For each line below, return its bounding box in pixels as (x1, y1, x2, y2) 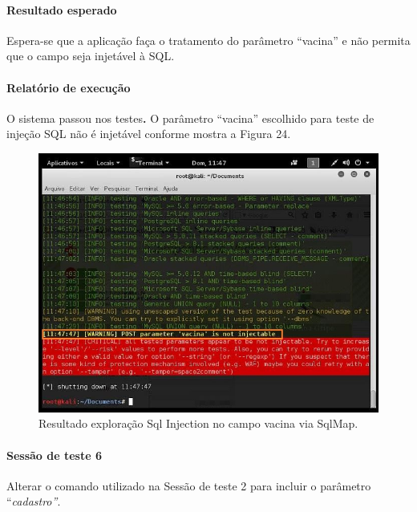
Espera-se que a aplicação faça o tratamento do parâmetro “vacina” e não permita (6, 31, 411, 48)
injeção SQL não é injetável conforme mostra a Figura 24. (6, 125, 291, 142)
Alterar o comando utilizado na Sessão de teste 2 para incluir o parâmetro (6, 477, 371, 494)
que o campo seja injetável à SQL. (6, 47, 175, 64)
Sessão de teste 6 (6, 446, 102, 463)
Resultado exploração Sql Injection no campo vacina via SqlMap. (38, 415, 358, 432)
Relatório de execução (6, 79, 131, 95)
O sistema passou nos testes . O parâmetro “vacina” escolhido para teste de (6, 109, 374, 126)
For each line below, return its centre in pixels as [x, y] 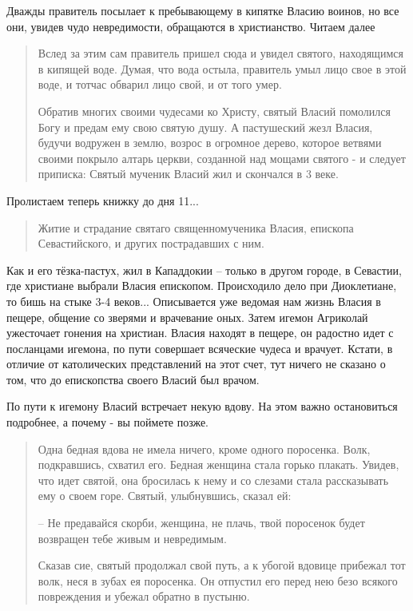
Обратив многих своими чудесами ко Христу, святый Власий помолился [214, 111]
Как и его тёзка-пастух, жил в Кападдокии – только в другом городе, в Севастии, [204, 270]
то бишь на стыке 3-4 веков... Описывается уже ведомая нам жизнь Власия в [194, 301]
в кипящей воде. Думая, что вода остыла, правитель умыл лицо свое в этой [222, 68]
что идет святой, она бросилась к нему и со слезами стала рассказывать [213, 480]
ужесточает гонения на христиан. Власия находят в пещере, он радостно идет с [200, 333]
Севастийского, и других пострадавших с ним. [151, 243]
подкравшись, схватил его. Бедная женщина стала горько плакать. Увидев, [218, 464]
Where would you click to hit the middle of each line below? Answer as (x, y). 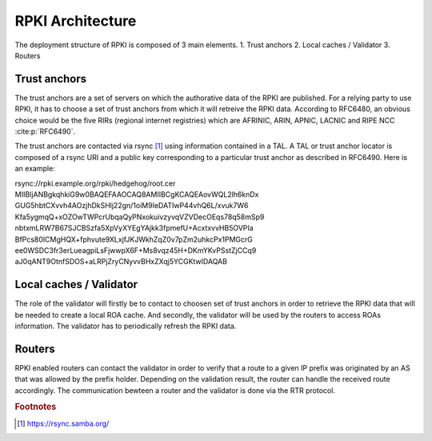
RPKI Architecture (76, 21)
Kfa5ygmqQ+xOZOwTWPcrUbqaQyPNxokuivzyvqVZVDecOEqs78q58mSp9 (140, 217)
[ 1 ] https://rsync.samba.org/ (63, 423)
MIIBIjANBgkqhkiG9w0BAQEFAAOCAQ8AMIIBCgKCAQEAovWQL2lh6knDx (137, 194)
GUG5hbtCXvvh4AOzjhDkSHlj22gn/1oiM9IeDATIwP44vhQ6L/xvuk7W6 (132, 206)
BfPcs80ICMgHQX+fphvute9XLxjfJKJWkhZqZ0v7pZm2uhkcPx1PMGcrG (134, 239)
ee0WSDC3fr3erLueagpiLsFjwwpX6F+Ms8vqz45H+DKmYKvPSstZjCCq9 (136, 250)
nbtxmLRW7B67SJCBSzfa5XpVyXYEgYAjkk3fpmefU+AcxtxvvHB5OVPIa (134, 228)
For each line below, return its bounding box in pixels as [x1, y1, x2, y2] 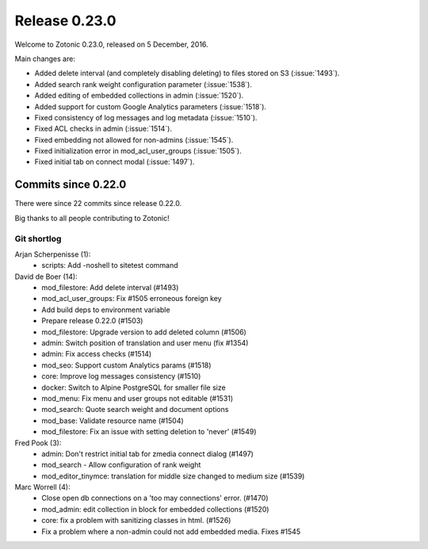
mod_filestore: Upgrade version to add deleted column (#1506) [41, 327, 247, 337]
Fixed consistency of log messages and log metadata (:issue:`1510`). [34, 112, 258, 122]
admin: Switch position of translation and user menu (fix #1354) [41, 338, 249, 348]
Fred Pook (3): [14, 438, 62, 448]
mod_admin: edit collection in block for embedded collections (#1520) [41, 504, 269, 514]
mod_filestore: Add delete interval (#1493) [41, 283, 179, 292]
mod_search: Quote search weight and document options [41, 405, 229, 414]
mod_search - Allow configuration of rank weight [41, 460, 201, 470]
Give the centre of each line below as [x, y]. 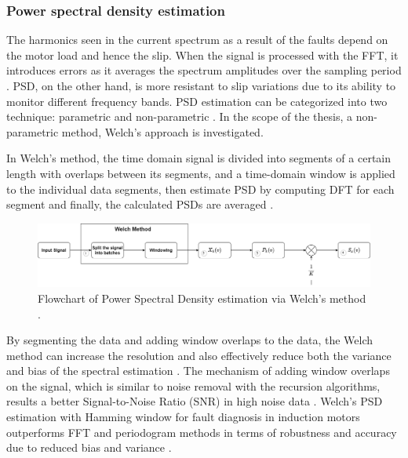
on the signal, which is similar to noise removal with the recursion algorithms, [193, 385]
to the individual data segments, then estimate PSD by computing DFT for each [200, 189]
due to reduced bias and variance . [89, 447]
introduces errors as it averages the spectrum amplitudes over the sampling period [204, 70]
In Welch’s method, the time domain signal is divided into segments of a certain [199, 158]
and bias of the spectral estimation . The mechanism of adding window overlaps [198, 371]
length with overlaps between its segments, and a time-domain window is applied [201, 173]
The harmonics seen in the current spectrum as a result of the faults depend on [197, 40]
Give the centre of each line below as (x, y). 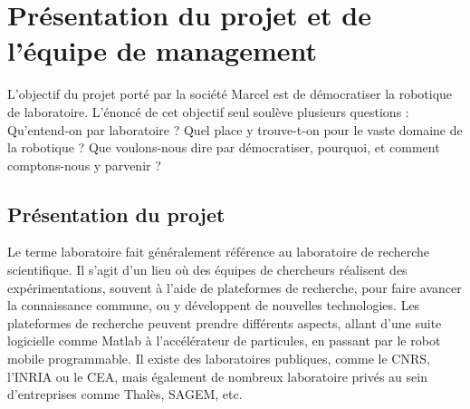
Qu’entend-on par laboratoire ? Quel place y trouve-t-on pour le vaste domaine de (235, 129)
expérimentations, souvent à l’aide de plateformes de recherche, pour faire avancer (235, 287)
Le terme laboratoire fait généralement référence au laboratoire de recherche (219, 252)
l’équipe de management (163, 50)
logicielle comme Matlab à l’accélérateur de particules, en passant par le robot (224, 341)
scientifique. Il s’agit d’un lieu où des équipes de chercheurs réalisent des (207, 270)
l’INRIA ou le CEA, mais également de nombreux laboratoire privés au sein (217, 376)
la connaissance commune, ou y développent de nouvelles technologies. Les (214, 305)
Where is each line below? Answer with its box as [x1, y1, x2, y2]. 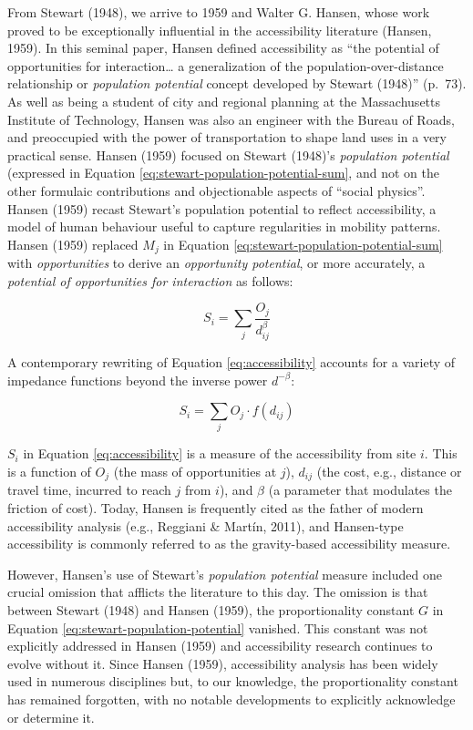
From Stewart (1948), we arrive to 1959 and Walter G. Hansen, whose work [7, 3, 430, 21]
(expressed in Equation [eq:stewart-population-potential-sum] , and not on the [7, 163, 439, 182]
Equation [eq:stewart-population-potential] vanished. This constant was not [7, 618, 428, 637]
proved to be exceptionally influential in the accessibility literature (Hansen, [7, 20, 432, 39]
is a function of [7, 462, 91, 481]
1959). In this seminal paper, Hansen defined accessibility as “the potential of [7, 38, 439, 57]
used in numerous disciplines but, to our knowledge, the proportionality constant [7, 672, 458, 691]
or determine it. [7, 707, 95, 726]
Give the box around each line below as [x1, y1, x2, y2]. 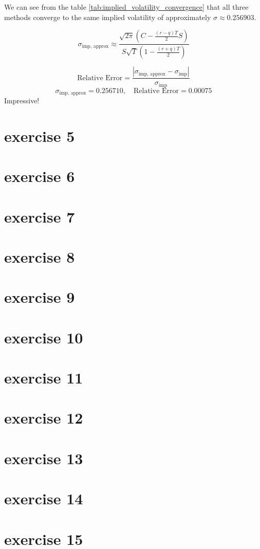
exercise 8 [4, 246, 75, 267]
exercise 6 [4, 166, 75, 187]
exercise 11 [4, 367, 83, 388]
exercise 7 [4, 206, 75, 227]
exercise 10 [4, 326, 83, 347]
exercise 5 [4, 125, 75, 146]
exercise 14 [4, 488, 83, 509]
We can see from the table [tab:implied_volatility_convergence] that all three [4, 2, 249, 12]
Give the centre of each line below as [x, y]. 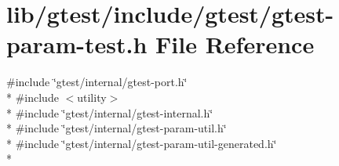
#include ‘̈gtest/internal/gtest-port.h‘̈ [97, 82]
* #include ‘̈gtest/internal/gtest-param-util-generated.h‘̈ [142, 143]
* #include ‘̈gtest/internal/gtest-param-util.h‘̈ [117, 128]
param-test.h [77, 44]
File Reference [235, 44]
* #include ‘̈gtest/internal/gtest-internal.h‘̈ [110, 112]
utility [92, 97]
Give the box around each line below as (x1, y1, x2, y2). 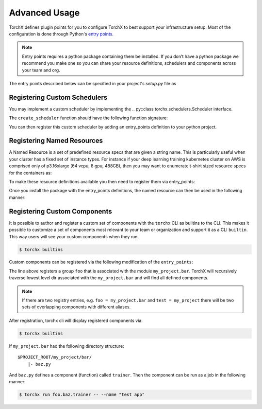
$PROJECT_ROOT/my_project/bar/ (17, 355, 92, 360)
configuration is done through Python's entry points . (9, 31, 114, 36)
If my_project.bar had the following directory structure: (9, 343, 125, 349)
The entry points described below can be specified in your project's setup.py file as (9, 80, 177, 86)
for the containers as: (9, 170, 52, 176)
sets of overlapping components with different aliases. (22, 304, 131, 310)
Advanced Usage (9, 7, 80, 18)
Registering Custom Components (9, 207, 112, 215)
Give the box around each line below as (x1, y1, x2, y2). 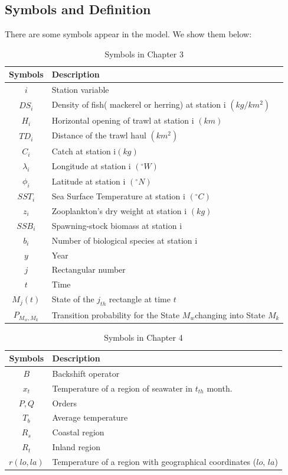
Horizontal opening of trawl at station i (51, 114, 194, 127)
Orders (52, 396, 77, 409)
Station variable (51, 83, 109, 96)
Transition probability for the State (51, 308, 180, 321)
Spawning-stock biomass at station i (51, 219, 182, 231)
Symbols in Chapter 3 (104, 47, 184, 60)
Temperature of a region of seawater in (52, 382, 193, 394)
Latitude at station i (51, 175, 126, 187)
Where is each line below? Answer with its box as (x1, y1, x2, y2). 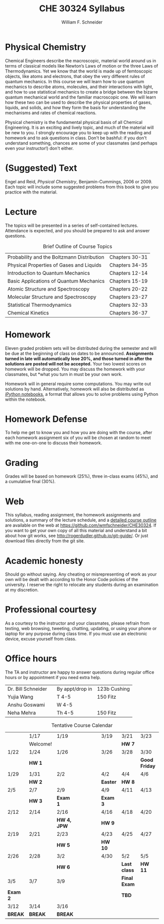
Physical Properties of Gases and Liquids (7, 262, 102, 268)
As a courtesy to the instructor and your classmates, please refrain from (5, 620, 150, 626)
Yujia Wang (7, 694, 33, 701)
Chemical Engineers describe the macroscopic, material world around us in (5, 57, 156, 64)
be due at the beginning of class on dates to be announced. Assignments (5, 350, 154, 356)
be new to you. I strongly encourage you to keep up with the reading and (5, 129, 151, 135)
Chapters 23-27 (109, 293, 148, 300)
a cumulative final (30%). (5, 479, 56, 485)
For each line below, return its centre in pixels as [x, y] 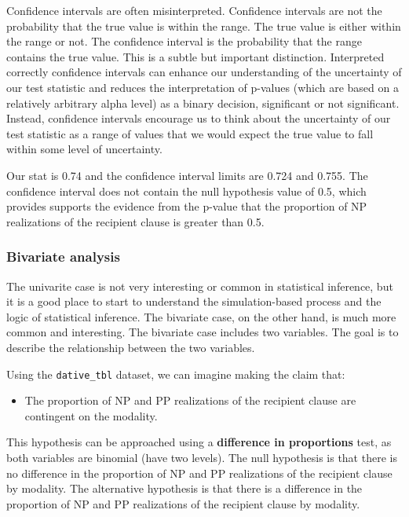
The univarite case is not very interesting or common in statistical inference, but [200, 286]
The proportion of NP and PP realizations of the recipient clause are [190, 400]
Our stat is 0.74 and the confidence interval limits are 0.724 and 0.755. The [187, 175]
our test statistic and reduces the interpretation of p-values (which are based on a [203, 87]
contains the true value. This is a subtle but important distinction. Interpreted [195, 56]
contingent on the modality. [91, 415]
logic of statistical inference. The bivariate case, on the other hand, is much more [201, 316]
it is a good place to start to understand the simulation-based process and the [194, 301]
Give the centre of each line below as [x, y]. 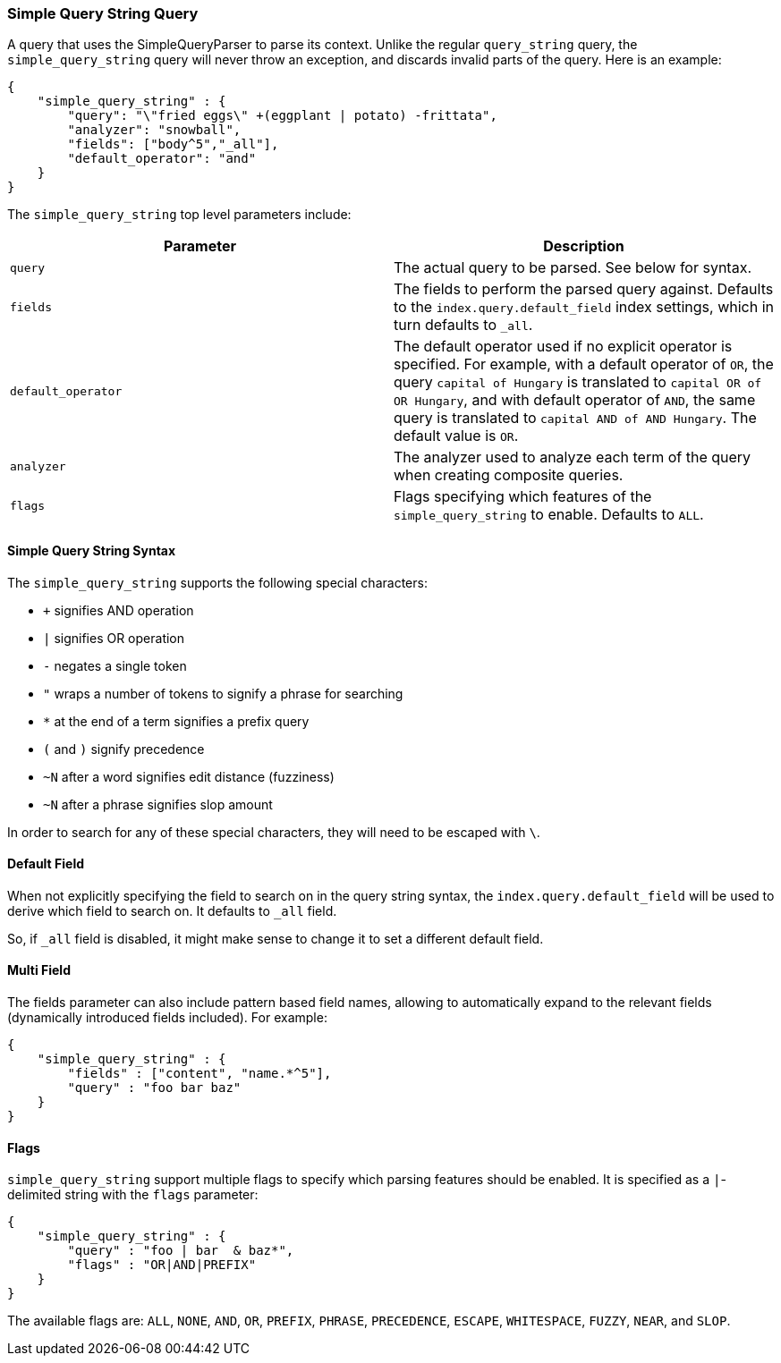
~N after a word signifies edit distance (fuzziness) [189, 776]
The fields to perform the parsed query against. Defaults [584, 289]
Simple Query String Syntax [92, 550]
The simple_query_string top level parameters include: [179, 215]
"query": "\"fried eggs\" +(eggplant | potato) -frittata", [282, 116]
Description [584, 246]
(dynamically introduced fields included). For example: [167, 1018]
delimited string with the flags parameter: [133, 1195]
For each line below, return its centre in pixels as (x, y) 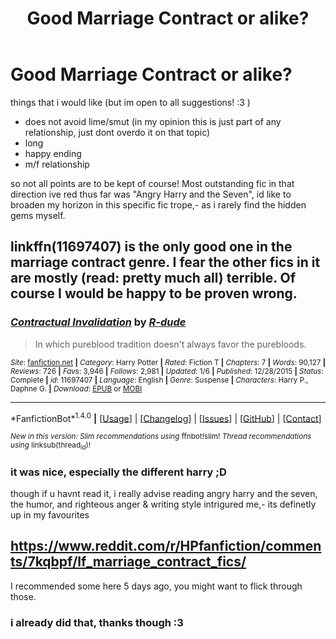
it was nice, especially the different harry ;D (118, 472)
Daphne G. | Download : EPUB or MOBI (76, 388)
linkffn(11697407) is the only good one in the (151, 247)
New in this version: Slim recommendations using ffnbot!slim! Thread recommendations (161, 437)
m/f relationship (57, 164)
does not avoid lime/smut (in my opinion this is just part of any (153, 121)
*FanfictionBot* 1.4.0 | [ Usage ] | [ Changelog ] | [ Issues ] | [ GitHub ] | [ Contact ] (166, 417)
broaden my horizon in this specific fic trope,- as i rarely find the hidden (158, 204)
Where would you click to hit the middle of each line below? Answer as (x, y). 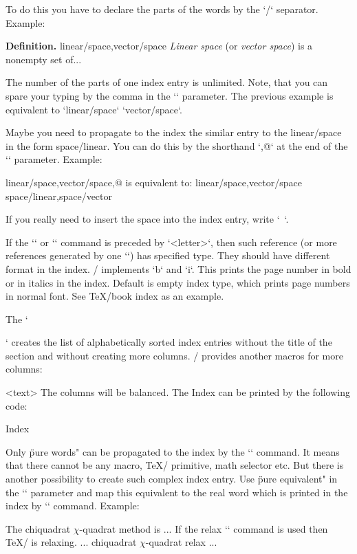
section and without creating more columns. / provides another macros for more (174, 355)
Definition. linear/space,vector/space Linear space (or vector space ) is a (159, 46)
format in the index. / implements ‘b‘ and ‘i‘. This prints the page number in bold (178, 268)
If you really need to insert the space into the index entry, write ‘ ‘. (147, 219)
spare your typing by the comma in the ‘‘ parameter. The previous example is (170, 95)
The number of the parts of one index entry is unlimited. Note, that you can (167, 82)
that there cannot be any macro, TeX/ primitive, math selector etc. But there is (175, 465)
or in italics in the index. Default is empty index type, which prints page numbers (178, 282)
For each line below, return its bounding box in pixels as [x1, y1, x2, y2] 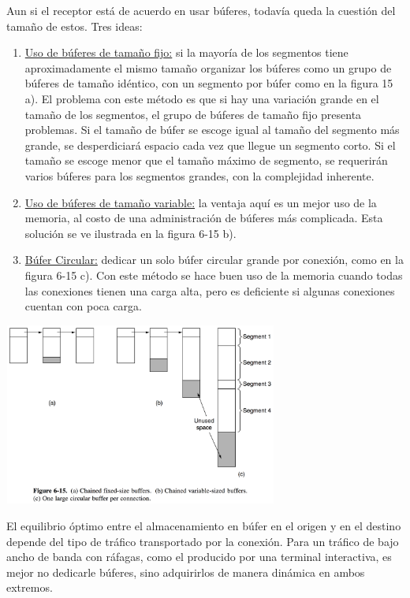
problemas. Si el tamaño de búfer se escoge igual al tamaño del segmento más [24, 121, 400, 138]
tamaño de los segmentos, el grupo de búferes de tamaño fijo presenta [24, 106, 362, 122]
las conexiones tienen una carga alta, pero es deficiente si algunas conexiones [24, 282, 395, 299]
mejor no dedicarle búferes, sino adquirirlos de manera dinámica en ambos [6, 563, 365, 580]
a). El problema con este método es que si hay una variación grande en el [24, 90, 379, 106]
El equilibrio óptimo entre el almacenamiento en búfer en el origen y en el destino [6, 518, 401, 534]
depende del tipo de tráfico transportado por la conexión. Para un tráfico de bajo [6, 533, 399, 549]
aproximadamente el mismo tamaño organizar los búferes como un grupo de [24, 59, 392, 76]
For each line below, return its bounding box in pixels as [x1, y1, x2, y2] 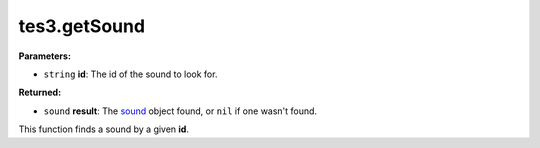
▬▬▬
§ **Directions**
All lines above from the one containing "Latitude at station i (51, 175, 126, 187)" up to and including the one containing "(dynamically introduced fields" are to be set down exactly, and nothing else. Leave images out.

§ **Answer to this exercise**
Latitude at station i (51, 175, 126, 187)
Where is each line below? Answer with its box as (x1, y1, x2, y2). 
Physical Properties of Gases and Liquids (7, 262, 102, 268)
As a courtesy to the instructor and your classmates, please refrain from (5, 620, 150, 626)
Yujia Wang (7, 694, 33, 701)
Chemical Engineers describe the macroscopic, material world around us in (5, 57, 156, 64)
be due at the beginning of class on dates to be announced. Assignments (5, 350, 154, 356)
be new to you. I strongly encourage you to keep up with the reading and (5, 129, 151, 135)
Chapters 23-27 (109, 293, 148, 300)
a cumulative final (30%). (5, 479, 56, 485)
For each line below, return its centre in pixels as [x, y] 
The univarite case is not very interesting or common in statistical inference, but [200, 286]
The proportion of NP and PP realizations of the recipient clause are [190, 400]
Our stat is 0.74 and the confidence interval limits are 0.724 and 0.755. The [187, 175]
our test statistic and reduces the interpretation of p-values (which are based on a [203, 87]
contains the true value. This is a subtle but important distinction. Interpreted [195, 56]
contingent on the modality. [91, 415]
logic of statistical inference. The bivariate case, on the other hand, is much more [201, 316]
it is a good place to start to understand the simulation-based process and the [194, 301]
Give the centre of each line below as [x, y]. 
~N after a word signifies edit distance (fuzziness) [189, 776]
The fields to perform the parsed query against. Defaults [584, 289]
Simple Query String Syntax [92, 550]
The simple_query_string top level parameters include: [179, 215]
"query": "\"fried eggs\" +(eggplant | potato) -frittata", [282, 116]
Description [584, 246]
(dynamically introduced fields included). For example: [167, 1018]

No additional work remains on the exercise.